## DESCRIPTION OF THE TASK
Leave out the pictures and repeat the entries below verbatim.

## RECORD EXCERPTS
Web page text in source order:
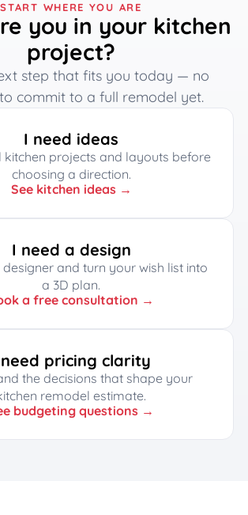
START WHERE YOU ARE
you in your kitchen
project?
step that fits you today — no
commit to a full remodel yet.
I need ideas
kitchen projects and layouts before
choosing a direction.
See kitchen ideas →
I need a design
and turn your wish list into
a 3D plan.
a free consultation →
pricing clarity
the decisions that shape your
remodel estimate.
budgeting questions →

## COMPLETED EXERCISE
Web page text in source order:
START WHERE YOU ARE
you in your kitchen
project?
step that fits you today — no
commit to a full remodel yet.
I need ideas
kitchen projects and layouts before
choosing a direction.
See kitchen ideas →
I need a design
and turn your wish list into
a 3D plan.
a free consultation →
pricing clarity
the decisions that shape your
remodel estimate.
budgeting questions →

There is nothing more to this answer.